The biggest problem I had with it was the lazy writing. I already covered private eye cliches in an earlier post. In addition to that, the overall plot of the show involved Kilgrave killing someone, Jessica capturing him, and him escaping. This pattern repeated about four or five times. The writers totally could have come up with a better plot than that, they just weren’t trying. I mean, if that’s all the plot they had in them, they should have made the show several episodes shorter.

Also, they kept killing off characters Jessica cared about to move her plot along. I guess this technically doesn’t count as using the Women in Refrigerators trope since the deaths were serving a female character’s story line, but it’s still lazy writing. I mean when Hope’s parents died at the end of the first episode, it was genuinely shocking. But the rest of the character deaths (Ruben, Wendy, etc.) just felt like lazy writing to me. A cheap way to shock the audience. Some of the deaths didn’t even make sense. Why did Simpson kill Clemons? No reason other than to shock the audience. Why did Hope kill herself? No reason other than to shock the audience. I guess the deaths wouldn’t have been as shocking if there was a reason for them, but surprise just for the sake of surprise is the hallmark of bad writing in my book.

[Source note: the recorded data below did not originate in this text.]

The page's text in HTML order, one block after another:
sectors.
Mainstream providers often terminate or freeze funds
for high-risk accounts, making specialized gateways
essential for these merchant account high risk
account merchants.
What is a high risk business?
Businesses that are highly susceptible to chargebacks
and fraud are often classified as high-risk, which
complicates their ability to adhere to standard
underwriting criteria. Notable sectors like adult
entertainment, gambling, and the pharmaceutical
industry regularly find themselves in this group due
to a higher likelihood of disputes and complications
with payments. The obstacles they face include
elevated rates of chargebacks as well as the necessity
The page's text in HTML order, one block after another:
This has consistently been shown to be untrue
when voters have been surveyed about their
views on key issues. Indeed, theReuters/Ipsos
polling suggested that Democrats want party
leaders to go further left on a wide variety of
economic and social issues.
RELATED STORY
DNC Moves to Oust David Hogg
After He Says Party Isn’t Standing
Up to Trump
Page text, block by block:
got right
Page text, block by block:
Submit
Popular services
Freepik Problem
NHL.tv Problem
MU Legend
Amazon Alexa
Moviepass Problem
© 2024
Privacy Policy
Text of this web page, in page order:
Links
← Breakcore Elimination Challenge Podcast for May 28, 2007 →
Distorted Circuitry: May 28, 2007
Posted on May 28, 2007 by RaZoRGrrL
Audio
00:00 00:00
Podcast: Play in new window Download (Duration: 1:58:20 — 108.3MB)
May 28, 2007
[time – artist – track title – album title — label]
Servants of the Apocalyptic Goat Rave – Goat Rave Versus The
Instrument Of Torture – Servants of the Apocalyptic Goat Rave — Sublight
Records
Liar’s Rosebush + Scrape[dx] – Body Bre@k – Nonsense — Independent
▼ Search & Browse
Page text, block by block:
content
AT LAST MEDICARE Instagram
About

Also, in the flashback when Jessica discovers her powers by snapping a marble sink in half, she convinces her adopted sister not to tell anyone. I couldn’t help wondering how they explained the sink to mom. In another scene, Trish consumes a substance that’s killing her and we see a flashback of Trish’s mom making her throw up. Does Jessica put two and two together and realize Trish needs to throw up the pill that’s making her sick? No, she calls an ambulance instead.

The drug addict character’s transformation into an upstanding citizen happened too suddenly. And why didn’t Jessica know she was immune to Kilgrave’s power sooner? You know, back when the audience figured it out? Also, in a world in which everybody knows superpowered people exist, why doesn’t anybody believe Kilgrave exists?

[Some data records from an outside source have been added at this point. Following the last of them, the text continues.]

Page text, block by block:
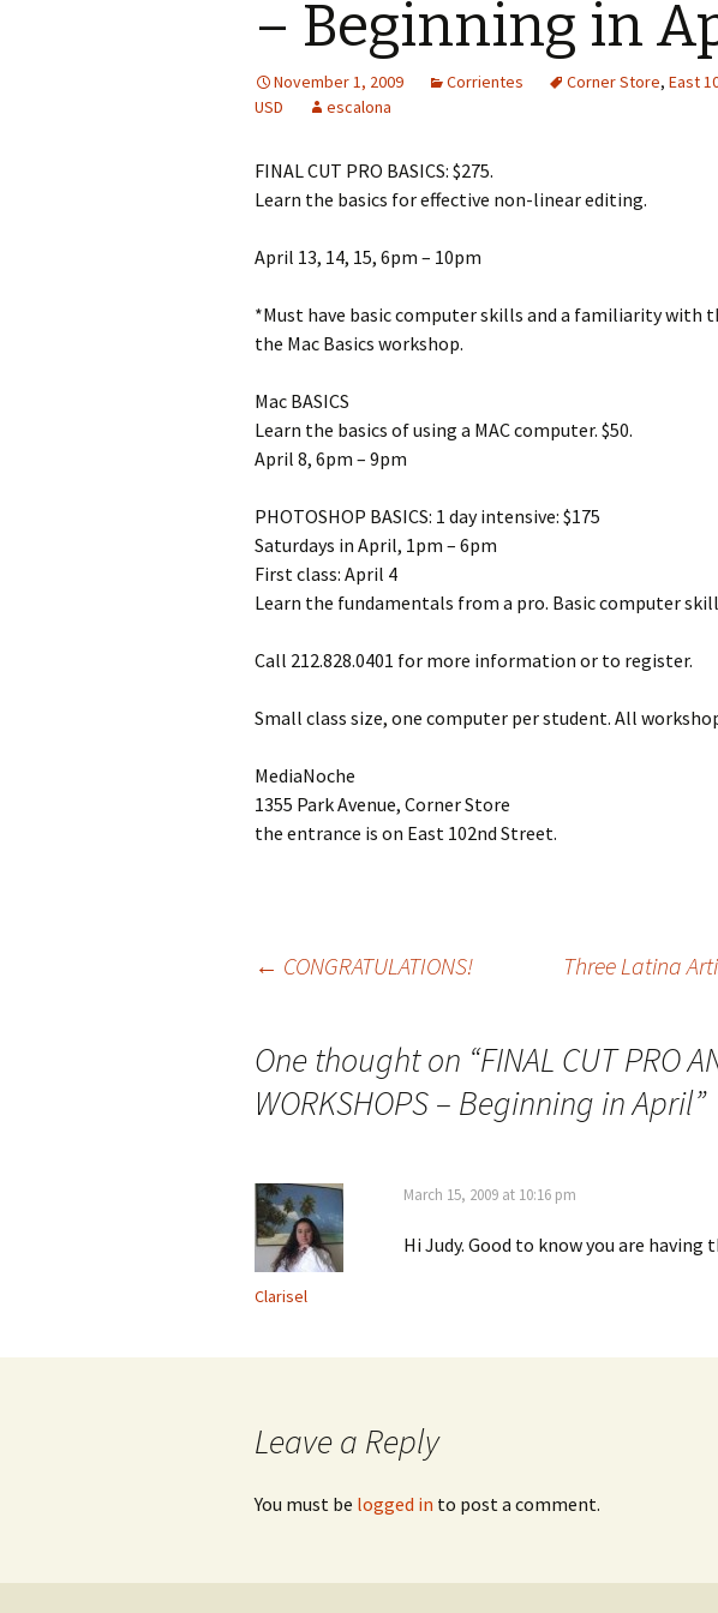
– Beginning in
November 1, 2009 Corrientes Corner Store, East
USD
escalona
FINAL CUT PRO BASICS: $275.
Learn the basics for effective non-linear editing.
April 13, 14, 15, 6pm – 10pm
*Must have basic computer skills and a familiarity with
the Mac Basics workshop.
Mac BASICS
Learn the basics of using a MAC computer. $50.
April 8, 6pm – 9pm
PHOTOSHOP BASICS: 1 day intensive: $175
Saturdays in April, 1pm – 6pm
First class: April 4
Learn the fundamentals from a pro. Basic computer
Call 212.828.0401 for more information or to register.
Small class size, one computer per student. All
MediaNoche
1355 Park Avenue, Corner Store
the entrance is on East 102nd Street.
navigation
← CONGRATULATIONS! Three Latina
One thought on “FINAL CUT PRO
WORKSHOPS – Beginning in April”
Clarisel
March 15, 2009 at 10:16 pm
Hi Judy. Good to know you are having
Leave a Reply
You must be logged in to post a comment.
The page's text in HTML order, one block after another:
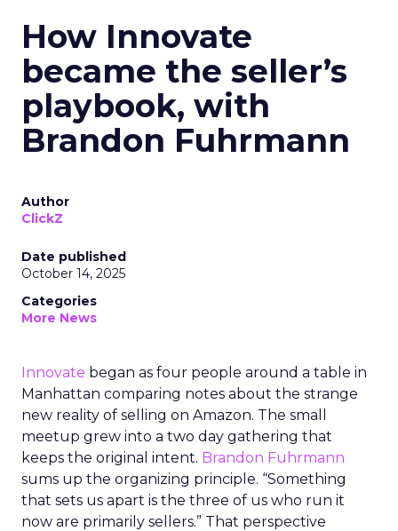
How Innovate
became the seller’s
playbook, with
Brandon Fuhrmann
Author
ClickZ
Date published
October 14, 2025
Categories
More News
Innovate began as four people around a table in
Manhattan comparing notes about the strange
new reality of selling on Amazon. The small
meetup grew into a two day gathering that
keeps the original intent. Brandon Fuhrmann
sums up the organizing principle. “Something
that sets us apart is the three of us who run it
now are primarily sellers.” That perspective

I was also wondering about Jessica’s powers. She has super strength and can leap long distances, but there was also an episode early on in which she seemed to have super speed because she was able to catch up with a car while on foot. She didn’t have super speed in any other episode, so maybe she caught up with the car by taking an unseen taxi? Who knows.

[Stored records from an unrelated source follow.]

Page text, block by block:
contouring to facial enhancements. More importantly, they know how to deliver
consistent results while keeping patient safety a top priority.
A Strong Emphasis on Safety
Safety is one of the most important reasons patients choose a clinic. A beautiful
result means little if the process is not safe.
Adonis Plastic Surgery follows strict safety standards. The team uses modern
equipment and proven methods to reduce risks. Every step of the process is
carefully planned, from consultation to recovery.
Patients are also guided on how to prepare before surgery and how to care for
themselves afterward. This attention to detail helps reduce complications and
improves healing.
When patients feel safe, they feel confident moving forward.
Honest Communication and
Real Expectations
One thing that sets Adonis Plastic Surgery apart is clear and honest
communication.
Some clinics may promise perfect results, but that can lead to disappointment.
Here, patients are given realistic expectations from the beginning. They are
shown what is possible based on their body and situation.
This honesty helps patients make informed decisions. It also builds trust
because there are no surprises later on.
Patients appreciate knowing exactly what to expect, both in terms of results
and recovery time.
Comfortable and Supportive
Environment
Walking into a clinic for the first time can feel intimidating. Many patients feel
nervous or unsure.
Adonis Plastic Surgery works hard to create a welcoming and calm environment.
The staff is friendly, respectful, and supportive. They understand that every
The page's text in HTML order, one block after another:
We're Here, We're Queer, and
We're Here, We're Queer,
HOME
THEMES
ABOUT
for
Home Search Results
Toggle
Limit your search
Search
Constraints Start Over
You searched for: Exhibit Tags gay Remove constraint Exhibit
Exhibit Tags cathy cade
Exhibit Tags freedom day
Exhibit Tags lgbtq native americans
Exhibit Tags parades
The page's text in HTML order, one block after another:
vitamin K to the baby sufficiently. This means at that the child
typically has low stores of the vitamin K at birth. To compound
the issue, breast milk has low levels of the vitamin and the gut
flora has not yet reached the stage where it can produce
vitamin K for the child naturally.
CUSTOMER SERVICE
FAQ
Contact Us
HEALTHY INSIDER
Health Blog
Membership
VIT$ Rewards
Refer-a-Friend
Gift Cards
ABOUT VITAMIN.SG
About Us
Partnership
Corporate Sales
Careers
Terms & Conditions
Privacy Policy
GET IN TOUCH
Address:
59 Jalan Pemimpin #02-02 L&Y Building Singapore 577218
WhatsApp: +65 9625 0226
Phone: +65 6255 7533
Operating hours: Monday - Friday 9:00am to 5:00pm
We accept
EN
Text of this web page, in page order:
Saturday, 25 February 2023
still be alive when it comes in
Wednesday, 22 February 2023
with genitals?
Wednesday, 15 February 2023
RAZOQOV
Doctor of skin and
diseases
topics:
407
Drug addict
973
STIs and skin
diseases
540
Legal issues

Apparently, Kilgrave’s mind control works via a virus. Really? On Gotham, the Mad Hatter’s use of hypnosis is more plausible and that’s not plausible at all. On Preacher, the title character gained mind control powers via supernatural means, which frankly makes more sense. Speaking of Preacher, a character on that show makes himself deaf to be immune to Preacher’s mind control powers. Why didn’t any of the characters on Jessica Jones think of that? In the final episode, Trish wears headphones blasting loud music to keep herself from being controlled, but this should have been something everyone was doing from episode two.

It was interesting to note that every white male character on this show was either a villain or a victim. I actually didn’t have a problem with this. White men have been the heroes on TV long enough. It’s OK to have a TV show without any heroic white male characters for a change.

Anyway, if you can look past the occasional instances of lazy writing, it’s a pretty good show overall. I’d definitely recommend watching it.